About this exercise —
Using the records that follow, copy every line containing the word "responsible".

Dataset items
*** Block opens ***
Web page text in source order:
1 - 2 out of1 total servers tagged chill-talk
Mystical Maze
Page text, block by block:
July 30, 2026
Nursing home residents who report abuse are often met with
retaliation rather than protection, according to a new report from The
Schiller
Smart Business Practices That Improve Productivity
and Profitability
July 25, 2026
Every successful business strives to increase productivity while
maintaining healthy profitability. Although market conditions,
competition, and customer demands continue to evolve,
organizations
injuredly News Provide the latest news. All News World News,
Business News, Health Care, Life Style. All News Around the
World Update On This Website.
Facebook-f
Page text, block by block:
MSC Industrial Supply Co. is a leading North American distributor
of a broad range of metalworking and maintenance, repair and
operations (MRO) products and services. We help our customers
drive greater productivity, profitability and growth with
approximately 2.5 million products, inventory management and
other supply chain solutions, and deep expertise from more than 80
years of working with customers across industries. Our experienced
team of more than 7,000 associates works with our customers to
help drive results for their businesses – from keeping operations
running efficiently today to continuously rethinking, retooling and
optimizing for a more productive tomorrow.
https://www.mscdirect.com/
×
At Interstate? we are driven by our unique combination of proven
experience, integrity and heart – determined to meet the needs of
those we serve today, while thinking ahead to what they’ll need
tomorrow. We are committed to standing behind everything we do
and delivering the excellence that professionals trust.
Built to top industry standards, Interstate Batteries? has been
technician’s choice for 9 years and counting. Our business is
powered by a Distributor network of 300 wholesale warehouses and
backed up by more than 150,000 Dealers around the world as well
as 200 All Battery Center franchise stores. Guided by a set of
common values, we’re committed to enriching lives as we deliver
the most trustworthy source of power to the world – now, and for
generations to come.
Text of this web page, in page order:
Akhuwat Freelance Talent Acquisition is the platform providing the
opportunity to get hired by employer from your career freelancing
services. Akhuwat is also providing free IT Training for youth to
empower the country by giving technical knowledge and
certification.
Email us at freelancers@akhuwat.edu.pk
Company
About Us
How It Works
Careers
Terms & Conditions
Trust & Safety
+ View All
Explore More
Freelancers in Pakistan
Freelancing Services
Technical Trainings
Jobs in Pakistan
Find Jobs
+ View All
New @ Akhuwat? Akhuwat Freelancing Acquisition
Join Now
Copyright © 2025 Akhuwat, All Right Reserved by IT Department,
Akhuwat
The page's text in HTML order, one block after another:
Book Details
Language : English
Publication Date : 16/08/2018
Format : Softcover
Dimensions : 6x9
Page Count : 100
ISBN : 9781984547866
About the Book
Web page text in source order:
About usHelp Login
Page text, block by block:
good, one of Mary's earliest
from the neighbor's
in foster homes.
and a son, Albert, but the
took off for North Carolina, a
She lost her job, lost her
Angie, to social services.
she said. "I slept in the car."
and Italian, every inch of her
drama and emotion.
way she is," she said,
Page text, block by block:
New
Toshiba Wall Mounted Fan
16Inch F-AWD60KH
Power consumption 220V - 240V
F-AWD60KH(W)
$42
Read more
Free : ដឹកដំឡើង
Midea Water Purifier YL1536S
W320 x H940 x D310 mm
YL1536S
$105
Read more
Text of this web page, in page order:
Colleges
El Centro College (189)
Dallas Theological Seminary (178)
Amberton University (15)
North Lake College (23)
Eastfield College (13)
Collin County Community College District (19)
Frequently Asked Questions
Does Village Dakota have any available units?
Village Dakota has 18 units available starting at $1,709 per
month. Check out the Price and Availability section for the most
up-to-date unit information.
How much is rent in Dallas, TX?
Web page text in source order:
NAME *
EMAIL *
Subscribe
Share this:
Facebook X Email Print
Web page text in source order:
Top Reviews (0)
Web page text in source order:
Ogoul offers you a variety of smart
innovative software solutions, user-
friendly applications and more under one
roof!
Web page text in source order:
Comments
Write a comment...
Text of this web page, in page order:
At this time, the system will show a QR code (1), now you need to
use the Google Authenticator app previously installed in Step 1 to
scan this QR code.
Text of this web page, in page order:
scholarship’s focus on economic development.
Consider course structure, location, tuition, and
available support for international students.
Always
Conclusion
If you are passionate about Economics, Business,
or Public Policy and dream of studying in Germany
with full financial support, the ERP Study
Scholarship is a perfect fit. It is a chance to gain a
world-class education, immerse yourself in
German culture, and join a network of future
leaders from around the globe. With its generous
*** Block closes ***
*** Block opens ***
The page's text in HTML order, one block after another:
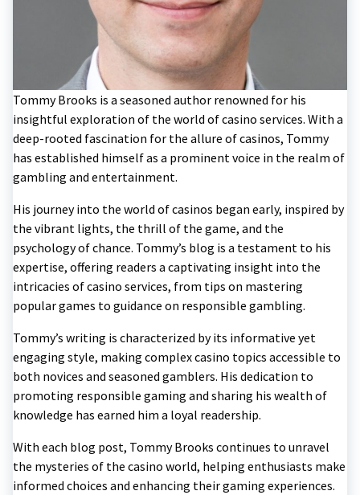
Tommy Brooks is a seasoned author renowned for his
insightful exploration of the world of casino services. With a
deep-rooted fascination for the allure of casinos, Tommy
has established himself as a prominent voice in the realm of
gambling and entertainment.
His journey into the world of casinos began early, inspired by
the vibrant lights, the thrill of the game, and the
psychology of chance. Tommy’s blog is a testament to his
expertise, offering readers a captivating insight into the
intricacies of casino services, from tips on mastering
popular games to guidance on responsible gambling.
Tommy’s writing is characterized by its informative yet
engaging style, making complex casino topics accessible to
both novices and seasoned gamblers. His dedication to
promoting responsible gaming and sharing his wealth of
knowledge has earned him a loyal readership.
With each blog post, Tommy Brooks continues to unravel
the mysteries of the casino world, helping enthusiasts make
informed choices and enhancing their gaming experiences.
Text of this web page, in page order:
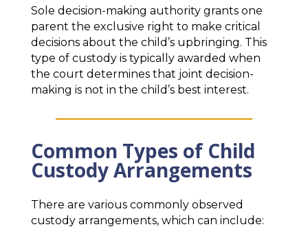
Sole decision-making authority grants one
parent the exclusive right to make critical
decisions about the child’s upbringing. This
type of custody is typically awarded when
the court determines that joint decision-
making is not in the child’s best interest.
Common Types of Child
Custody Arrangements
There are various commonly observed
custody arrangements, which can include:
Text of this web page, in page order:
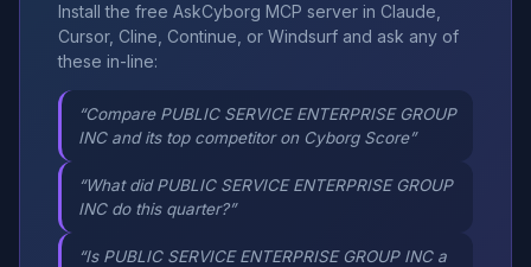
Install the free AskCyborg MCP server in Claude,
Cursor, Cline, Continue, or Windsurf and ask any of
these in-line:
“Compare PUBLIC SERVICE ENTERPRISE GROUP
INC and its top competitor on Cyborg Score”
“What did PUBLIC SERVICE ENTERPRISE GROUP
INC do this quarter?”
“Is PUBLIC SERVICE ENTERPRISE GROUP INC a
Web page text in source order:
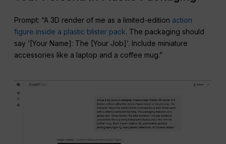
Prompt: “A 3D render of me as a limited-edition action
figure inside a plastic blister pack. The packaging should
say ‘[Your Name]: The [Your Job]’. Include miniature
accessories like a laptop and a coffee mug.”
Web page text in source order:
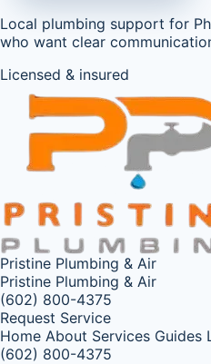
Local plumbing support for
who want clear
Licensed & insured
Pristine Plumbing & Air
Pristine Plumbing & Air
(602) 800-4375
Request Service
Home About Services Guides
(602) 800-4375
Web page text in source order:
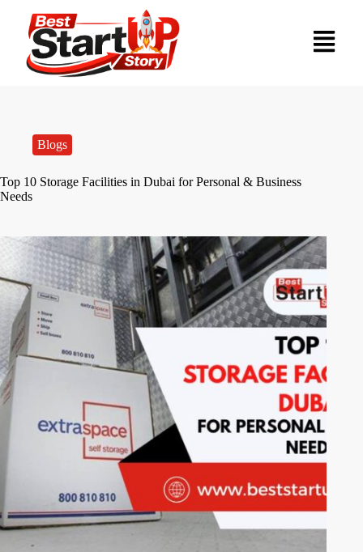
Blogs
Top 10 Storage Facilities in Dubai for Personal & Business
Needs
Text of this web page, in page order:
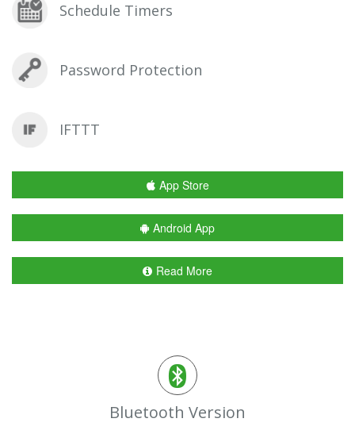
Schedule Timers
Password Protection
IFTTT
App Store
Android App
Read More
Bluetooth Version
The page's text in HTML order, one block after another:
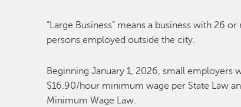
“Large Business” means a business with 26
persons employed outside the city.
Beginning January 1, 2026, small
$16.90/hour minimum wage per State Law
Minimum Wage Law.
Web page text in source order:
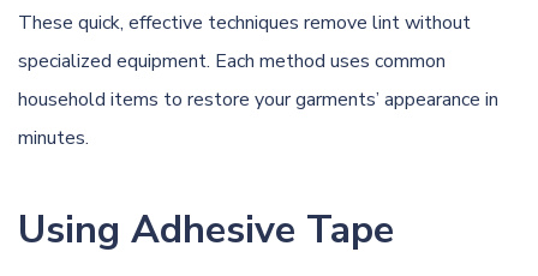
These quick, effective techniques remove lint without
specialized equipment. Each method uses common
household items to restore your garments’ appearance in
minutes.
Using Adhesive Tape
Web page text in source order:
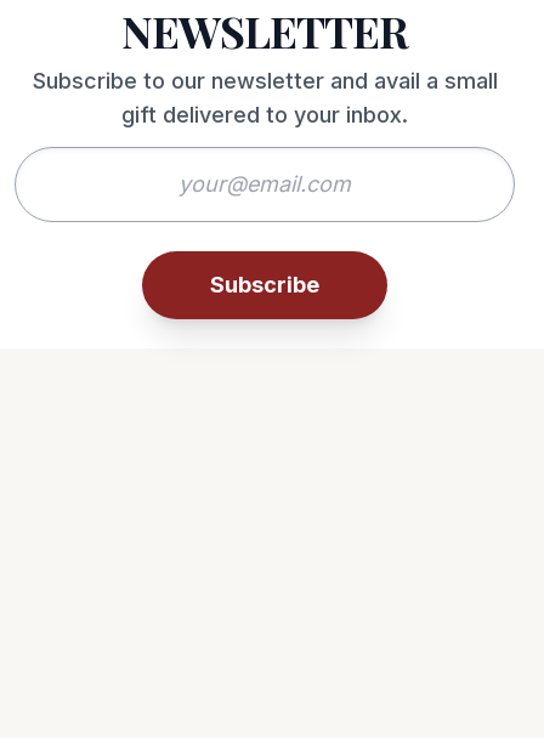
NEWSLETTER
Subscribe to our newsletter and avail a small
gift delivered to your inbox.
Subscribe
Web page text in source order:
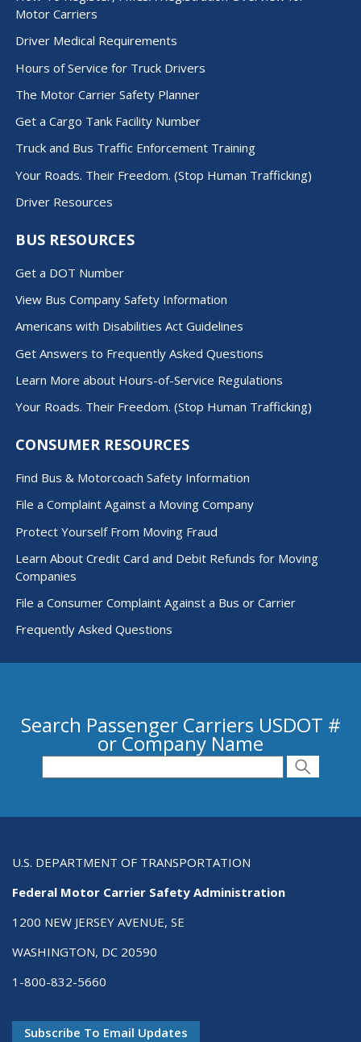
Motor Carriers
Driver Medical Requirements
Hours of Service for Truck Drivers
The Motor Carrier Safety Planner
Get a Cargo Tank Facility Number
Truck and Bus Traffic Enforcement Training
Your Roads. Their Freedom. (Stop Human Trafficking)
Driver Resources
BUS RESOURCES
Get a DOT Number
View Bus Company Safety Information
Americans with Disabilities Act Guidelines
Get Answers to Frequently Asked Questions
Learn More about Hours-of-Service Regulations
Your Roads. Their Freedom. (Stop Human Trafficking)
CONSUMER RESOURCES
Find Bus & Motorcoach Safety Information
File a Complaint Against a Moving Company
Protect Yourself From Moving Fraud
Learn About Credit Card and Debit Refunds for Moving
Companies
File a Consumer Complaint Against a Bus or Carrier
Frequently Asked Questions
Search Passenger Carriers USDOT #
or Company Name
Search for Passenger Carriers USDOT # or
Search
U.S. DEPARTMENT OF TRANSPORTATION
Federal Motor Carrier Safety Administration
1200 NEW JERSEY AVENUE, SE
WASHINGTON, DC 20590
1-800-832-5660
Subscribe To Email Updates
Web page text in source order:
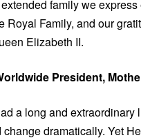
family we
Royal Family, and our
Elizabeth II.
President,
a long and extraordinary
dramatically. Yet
*** Block closes ***
Result of this task —
popular games to guidance on responsible gambling.
promoting responsible gaming and sharing his wealth of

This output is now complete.